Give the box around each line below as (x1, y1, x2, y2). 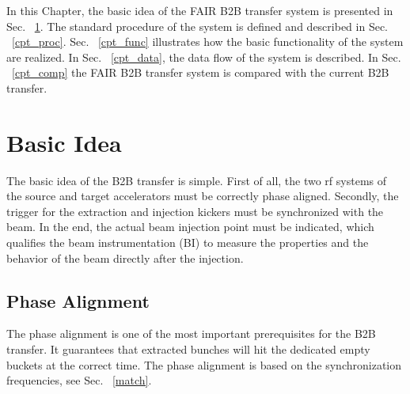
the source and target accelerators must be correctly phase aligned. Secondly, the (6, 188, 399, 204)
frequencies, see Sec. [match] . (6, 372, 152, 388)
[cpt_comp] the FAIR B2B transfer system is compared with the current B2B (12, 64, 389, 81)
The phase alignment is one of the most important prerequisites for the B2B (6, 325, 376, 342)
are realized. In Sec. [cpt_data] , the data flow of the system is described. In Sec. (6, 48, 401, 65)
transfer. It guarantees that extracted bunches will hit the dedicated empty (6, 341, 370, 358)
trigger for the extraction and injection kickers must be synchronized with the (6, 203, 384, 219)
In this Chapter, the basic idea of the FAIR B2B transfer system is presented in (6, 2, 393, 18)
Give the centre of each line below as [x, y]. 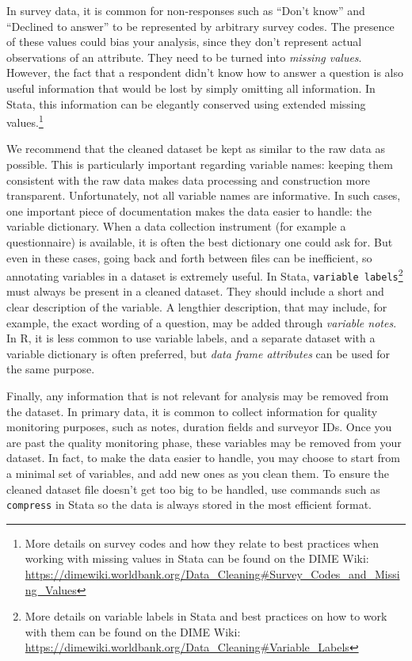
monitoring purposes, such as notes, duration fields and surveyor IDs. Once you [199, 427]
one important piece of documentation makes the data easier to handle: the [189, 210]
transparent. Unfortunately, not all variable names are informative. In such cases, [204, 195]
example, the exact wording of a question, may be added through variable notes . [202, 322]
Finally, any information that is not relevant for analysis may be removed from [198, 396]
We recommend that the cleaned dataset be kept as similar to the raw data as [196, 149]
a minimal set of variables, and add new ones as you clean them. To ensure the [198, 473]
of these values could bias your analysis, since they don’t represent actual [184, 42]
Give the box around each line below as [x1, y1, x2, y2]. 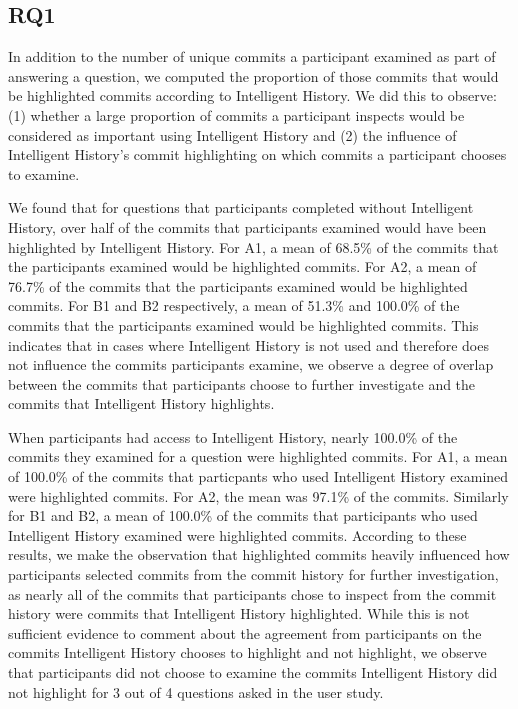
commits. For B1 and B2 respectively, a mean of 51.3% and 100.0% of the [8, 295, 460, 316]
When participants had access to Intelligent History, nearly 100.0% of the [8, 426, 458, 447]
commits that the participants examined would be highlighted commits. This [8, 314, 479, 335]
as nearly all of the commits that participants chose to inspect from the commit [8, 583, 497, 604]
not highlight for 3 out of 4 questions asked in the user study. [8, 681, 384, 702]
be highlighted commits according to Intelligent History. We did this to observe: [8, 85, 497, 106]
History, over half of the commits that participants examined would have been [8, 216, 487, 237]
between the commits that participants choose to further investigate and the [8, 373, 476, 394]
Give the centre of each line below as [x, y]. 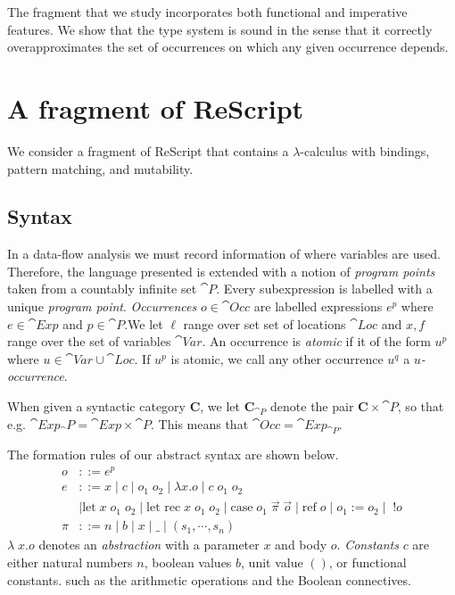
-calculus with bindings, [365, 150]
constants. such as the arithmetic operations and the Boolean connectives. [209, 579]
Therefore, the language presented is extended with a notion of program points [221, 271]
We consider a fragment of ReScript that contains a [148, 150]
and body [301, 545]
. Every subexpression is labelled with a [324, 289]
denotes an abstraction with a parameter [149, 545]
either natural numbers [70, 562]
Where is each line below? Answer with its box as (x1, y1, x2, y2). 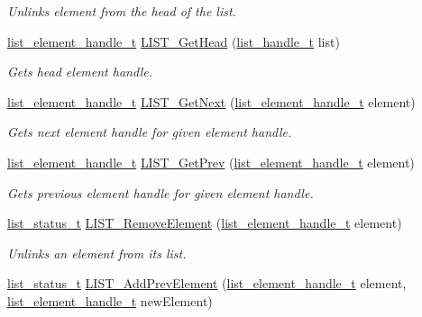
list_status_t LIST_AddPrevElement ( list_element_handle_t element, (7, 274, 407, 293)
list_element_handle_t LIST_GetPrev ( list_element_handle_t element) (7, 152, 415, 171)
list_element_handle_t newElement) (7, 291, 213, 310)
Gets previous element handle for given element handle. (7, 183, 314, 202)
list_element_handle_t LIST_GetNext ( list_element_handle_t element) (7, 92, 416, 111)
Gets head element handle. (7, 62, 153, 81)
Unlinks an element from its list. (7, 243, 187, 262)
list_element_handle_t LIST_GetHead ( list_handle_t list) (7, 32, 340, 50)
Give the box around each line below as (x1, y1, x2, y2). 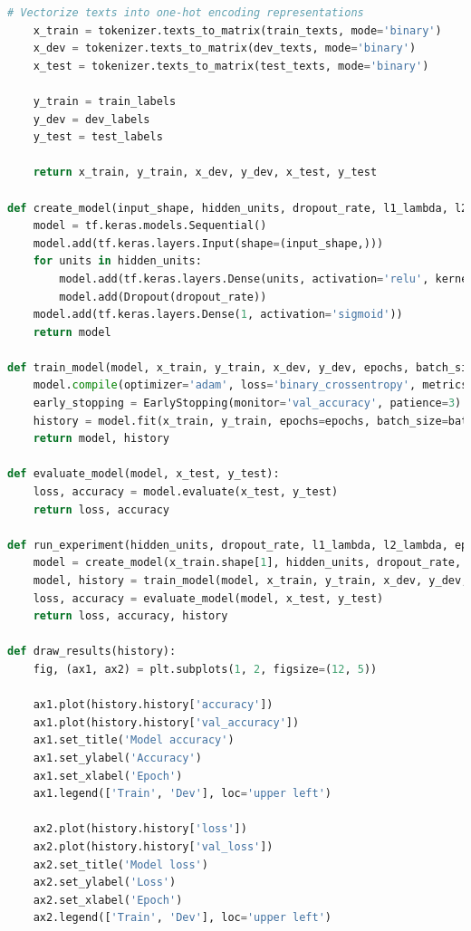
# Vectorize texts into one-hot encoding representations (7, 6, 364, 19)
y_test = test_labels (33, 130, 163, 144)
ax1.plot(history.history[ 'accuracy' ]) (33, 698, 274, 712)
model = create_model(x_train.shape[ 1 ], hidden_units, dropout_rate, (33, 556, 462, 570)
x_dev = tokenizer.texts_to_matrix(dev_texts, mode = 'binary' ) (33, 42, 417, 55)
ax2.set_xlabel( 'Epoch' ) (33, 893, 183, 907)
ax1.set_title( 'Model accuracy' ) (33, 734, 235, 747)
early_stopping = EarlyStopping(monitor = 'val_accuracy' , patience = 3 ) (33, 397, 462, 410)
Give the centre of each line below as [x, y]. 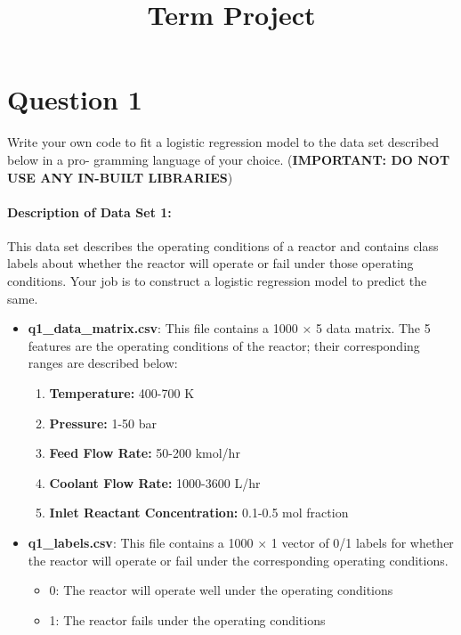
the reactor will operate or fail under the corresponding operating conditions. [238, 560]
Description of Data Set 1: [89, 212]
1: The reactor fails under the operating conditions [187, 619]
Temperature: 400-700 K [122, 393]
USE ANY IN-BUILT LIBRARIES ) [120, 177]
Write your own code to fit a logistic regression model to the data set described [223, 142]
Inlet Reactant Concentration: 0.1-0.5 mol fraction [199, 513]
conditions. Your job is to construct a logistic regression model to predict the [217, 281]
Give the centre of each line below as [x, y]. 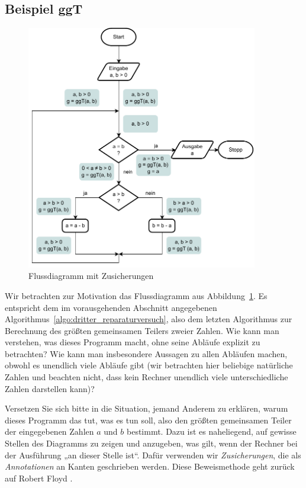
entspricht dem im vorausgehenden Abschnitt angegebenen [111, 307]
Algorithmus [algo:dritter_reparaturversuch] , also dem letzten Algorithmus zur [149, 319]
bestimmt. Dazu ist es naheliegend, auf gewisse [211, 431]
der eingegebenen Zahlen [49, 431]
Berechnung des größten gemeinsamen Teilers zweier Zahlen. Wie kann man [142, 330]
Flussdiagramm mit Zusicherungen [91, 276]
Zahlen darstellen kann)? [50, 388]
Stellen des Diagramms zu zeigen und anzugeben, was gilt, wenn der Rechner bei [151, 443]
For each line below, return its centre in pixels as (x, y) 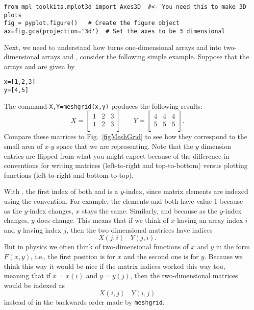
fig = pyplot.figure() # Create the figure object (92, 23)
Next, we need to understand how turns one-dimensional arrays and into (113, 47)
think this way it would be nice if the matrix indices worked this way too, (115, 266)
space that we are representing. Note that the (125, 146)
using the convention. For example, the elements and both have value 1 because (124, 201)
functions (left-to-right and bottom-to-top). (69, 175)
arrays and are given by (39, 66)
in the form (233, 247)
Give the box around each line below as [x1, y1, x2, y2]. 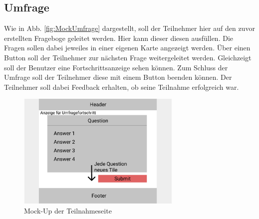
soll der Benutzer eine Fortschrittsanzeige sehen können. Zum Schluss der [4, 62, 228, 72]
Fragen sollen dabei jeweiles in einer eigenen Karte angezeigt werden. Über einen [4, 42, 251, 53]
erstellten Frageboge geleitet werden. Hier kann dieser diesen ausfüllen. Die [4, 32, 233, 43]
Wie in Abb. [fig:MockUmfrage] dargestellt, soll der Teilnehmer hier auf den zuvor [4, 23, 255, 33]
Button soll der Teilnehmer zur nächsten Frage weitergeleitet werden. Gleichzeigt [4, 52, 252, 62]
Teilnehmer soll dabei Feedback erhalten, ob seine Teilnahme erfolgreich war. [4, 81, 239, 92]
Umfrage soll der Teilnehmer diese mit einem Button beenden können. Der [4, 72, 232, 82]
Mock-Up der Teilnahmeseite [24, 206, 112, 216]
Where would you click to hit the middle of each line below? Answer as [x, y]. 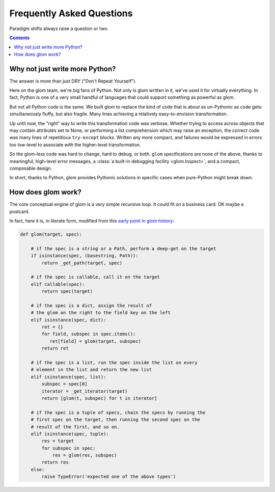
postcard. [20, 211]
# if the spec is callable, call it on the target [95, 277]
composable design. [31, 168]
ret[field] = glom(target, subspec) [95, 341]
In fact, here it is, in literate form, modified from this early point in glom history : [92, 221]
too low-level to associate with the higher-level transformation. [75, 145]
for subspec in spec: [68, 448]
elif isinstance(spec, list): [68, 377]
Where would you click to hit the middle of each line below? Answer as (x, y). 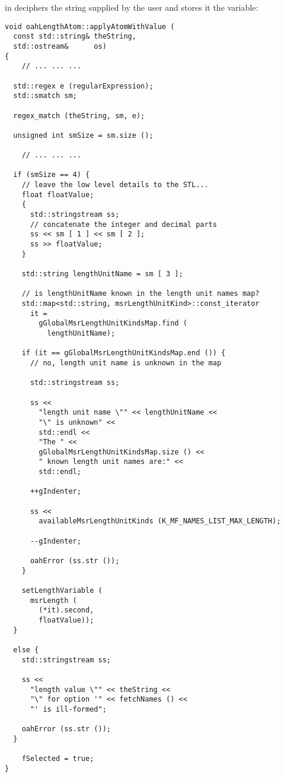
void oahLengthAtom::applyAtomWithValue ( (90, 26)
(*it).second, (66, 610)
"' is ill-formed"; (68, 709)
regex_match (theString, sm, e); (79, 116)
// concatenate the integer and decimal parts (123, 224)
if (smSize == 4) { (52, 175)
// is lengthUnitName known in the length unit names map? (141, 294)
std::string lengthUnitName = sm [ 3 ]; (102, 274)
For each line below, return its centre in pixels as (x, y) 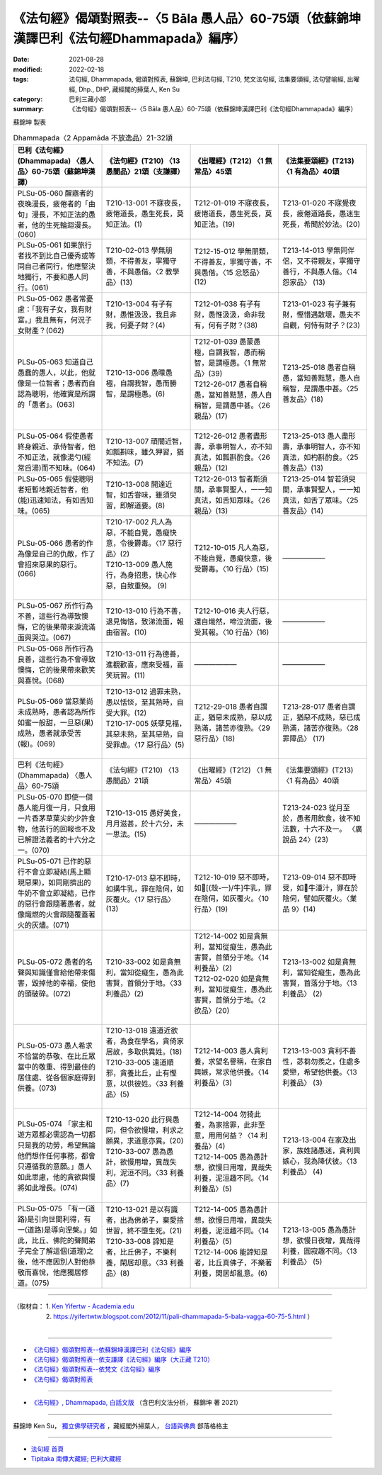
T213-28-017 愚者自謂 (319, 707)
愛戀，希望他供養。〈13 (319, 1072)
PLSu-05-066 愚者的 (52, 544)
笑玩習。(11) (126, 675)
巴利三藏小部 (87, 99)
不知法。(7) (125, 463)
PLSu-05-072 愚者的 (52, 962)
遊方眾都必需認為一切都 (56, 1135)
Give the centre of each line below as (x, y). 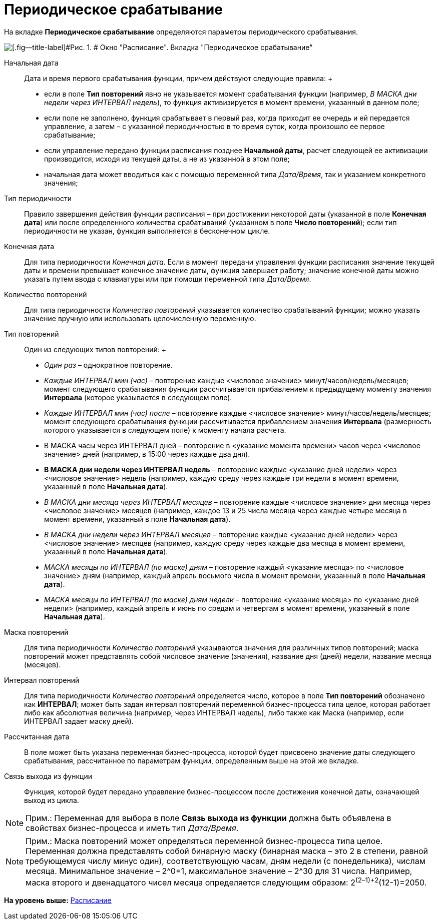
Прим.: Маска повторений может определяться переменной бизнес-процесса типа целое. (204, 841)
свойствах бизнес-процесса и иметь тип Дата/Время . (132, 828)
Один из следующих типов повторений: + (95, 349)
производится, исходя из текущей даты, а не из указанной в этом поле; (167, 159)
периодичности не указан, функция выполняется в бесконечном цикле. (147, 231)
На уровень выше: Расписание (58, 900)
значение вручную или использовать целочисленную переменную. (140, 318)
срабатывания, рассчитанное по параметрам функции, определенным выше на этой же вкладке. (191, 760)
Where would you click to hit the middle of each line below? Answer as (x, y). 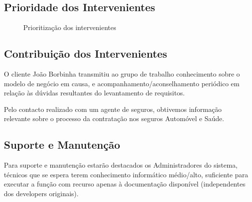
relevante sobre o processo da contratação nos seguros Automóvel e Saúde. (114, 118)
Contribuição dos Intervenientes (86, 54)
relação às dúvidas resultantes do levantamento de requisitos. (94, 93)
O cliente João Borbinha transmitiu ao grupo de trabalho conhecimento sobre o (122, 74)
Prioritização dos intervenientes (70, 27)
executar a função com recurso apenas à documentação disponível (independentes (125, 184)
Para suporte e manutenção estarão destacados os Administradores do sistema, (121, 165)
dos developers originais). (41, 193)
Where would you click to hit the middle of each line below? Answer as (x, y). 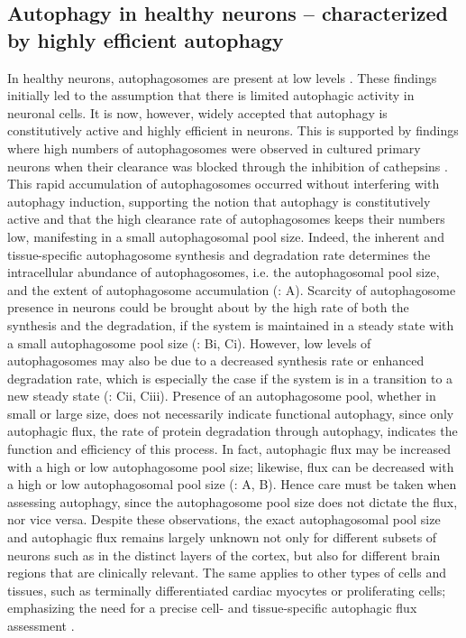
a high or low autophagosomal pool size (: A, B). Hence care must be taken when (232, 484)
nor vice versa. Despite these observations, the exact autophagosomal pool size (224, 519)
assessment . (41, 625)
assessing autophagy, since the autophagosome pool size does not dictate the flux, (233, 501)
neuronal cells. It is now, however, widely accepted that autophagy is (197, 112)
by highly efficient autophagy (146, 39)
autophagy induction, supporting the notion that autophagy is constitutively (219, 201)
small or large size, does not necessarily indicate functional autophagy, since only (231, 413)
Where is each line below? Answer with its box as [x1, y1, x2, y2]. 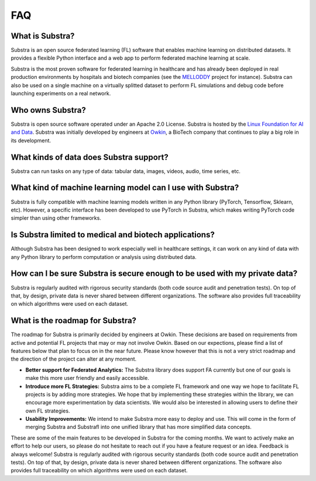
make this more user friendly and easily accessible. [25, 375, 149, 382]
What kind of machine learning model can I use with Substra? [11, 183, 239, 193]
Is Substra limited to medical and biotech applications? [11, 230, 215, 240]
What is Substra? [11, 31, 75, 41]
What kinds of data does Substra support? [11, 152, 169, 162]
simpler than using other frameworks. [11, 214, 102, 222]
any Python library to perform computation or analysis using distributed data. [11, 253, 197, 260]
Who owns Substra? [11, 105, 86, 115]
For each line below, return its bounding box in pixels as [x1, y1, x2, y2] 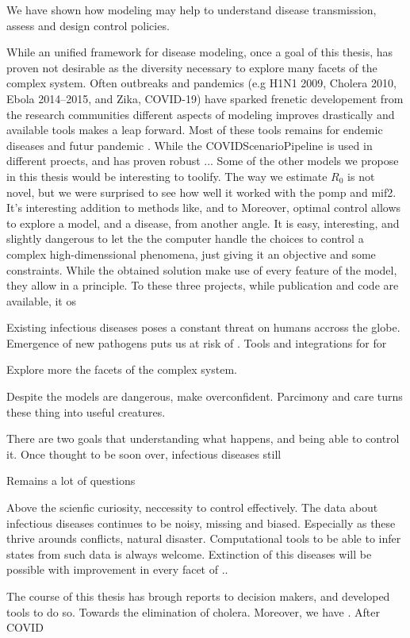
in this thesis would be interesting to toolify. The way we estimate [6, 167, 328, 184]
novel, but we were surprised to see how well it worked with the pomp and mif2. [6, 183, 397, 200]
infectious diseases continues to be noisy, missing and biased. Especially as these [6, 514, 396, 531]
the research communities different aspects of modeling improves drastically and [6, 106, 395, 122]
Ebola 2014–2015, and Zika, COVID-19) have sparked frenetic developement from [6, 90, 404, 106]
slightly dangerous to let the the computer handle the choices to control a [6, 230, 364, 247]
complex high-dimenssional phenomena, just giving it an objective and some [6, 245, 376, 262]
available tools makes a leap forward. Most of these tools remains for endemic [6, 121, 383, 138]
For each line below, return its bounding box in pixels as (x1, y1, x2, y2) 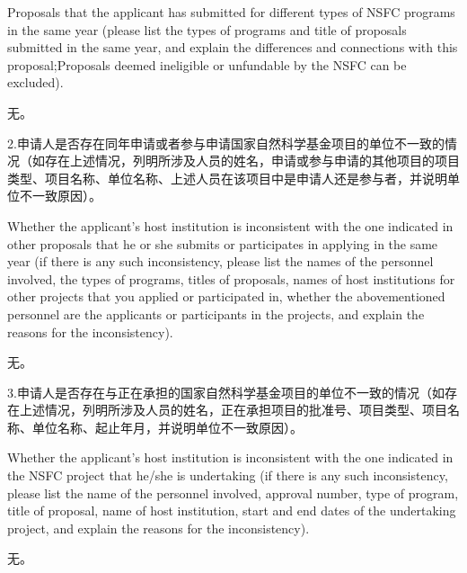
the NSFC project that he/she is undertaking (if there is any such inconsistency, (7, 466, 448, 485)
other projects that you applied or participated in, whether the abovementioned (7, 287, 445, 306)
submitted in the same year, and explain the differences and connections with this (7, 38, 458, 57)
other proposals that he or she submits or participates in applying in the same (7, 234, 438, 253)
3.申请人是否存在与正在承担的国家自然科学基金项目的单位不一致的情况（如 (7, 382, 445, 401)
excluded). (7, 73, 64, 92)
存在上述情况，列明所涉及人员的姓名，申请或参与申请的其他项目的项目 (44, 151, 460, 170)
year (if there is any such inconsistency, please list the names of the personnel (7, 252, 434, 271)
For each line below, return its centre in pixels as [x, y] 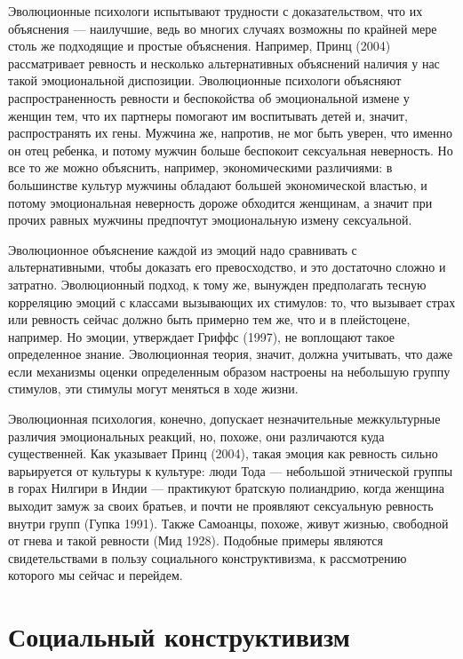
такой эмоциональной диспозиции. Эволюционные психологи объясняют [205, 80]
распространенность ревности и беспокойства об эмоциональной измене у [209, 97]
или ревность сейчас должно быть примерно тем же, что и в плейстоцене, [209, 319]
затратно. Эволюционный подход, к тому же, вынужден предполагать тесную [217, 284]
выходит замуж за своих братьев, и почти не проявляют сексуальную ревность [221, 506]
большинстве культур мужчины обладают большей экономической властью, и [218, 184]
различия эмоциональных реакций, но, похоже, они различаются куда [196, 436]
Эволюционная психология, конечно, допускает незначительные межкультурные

__________________________________________________

About this exercise.
Exact repeats of the lines from the first one in the data through the line containing "The phase alignment" make up the answer. Pictures do not.

Written solution.
Give the box around each line below as (x1, y1, x2, y2). 
the source and target accelerators must be correctly phase aligned. Secondly, the (6, 188, 399, 204)
frequencies, see Sec. [match] . (6, 372, 152, 388)
[cpt_comp] the FAIR B2B transfer system is compared with the current B2B (12, 64, 389, 81)
The phase alignment is one of the most important prerequisites for the B2B (6, 325, 376, 342)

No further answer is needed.